_WORK INSTRUCTIONS_
A verbatim copy of the records below, pictures omitted, is the task.
MATERIAL PROVIDED: Begin
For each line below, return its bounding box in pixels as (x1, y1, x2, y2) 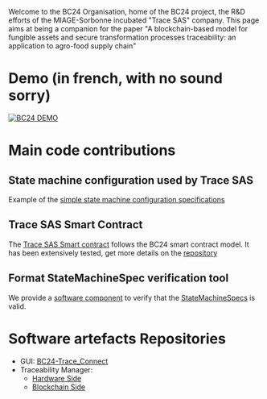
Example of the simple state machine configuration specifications (8, 194, 225, 204)
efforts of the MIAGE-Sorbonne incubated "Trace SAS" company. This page (8, 15, 260, 25)
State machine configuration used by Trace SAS (8, 173, 254, 187)
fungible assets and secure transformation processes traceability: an (8, 32, 236, 42)
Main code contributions (8, 141, 176, 160)
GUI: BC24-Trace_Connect (19, 356, 109, 366)
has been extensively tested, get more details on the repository (8, 247, 218, 257)
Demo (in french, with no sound (8, 69, 223, 88)
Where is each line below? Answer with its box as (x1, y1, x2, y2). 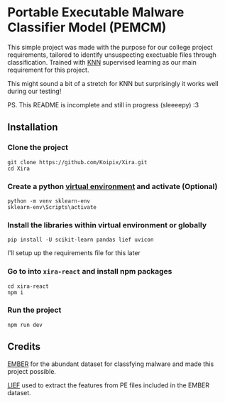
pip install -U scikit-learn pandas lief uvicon (7, 236, 154, 244)
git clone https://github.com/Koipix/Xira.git (7, 158, 148, 166)
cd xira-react (7, 282, 50, 290)
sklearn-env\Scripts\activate (7, 203, 97, 210)
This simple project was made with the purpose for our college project (7, 43, 213, 51)
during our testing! (7, 87, 62, 95)
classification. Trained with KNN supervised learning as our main (7, 58, 197, 66)
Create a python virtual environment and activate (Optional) (7, 181, 218, 191)
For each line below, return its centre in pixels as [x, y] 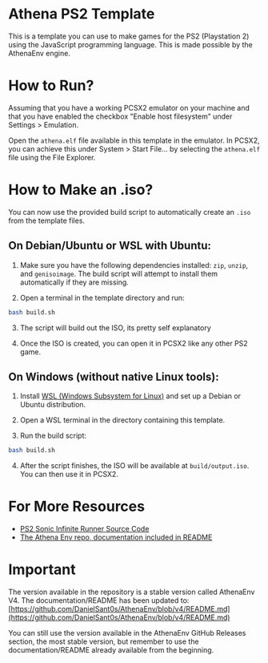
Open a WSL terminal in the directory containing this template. [122, 420]
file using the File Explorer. [52, 157]
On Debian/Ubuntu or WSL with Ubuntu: [110, 246]
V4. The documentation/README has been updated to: [99, 600]
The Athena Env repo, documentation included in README [116, 537]
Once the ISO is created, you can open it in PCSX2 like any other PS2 [134, 343]
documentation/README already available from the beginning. [111, 650]
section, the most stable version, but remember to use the [104, 641]
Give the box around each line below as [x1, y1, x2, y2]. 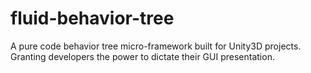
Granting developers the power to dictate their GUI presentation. [10, 50, 275, 62]
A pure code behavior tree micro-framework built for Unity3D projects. [10, 40, 302, 52]
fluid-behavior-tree [10, 7, 175, 30]
MATERIAL PROVIDED: End
_WRITTEN REPLY_
For each line below, return its bounding box in pixels as (x1, y1, x2, y2) 
Example of the simple state machine configuration specifications (8, 194, 225, 204)
efforts of the MIAGE-Sorbonne incubated "Trace SAS" company. This page (8, 15, 260, 25)
State machine configuration used by Trace SAS (8, 173, 254, 187)
fungible assets and secure transformation processes traceability: an (8, 32, 236, 42)
Main code contributions (8, 141, 176, 160)
GUI: BC24-Trace_Connect (19, 356, 109, 366)
has been extensively tested, get more details on the repository (8, 247, 218, 257)
Demo (in french, with no sound (8, 69, 223, 88)
Where is each line below? Answer with its box as (x1, y1, x2, y2). 
pip install -U scikit-learn pandas lief uvicon (7, 236, 154, 244)
git clone https://github.com/Koipix/Xira.git (7, 158, 148, 166)
cd xira-react (7, 282, 50, 290)
sklearn-env\Scripts\activate (7, 203, 97, 210)
This simple project was made with the purpose for our college project (7, 43, 213, 51)
during our testing! (7, 87, 62, 95)
classification. Trained with KNN supervised learning as our main (7, 58, 197, 66)
Create a python virtual environment and activate (Optional) (7, 181, 218, 191)
For each line below, return its centre in pixels as [x, y] 
Open a WSL terminal in the directory containing this template. [122, 420]
file using the File Explorer. [52, 157]
On Debian/Ubuntu or WSL with Ubuntu: [110, 246]
V4. The documentation/README has been updated to: [99, 600]
The Athena Env repo, documentation included in README [116, 537]
Once the ISO is created, you can open it in PCSX2 like any other PS2 [134, 343]
documentation/README already available from the beginning. [111, 650]
section, the most stable version, but remember to use the [104, 641]
Give the box around each line below as [x1, y1, x2, y2]. 
Granting developers the power to dictate their GUI presentation. [10, 50, 275, 62]
A pure code behavior tree micro-framework built for Unity3D projects. [10, 40, 302, 52]
fluid-behavior-tree [10, 7, 175, 30]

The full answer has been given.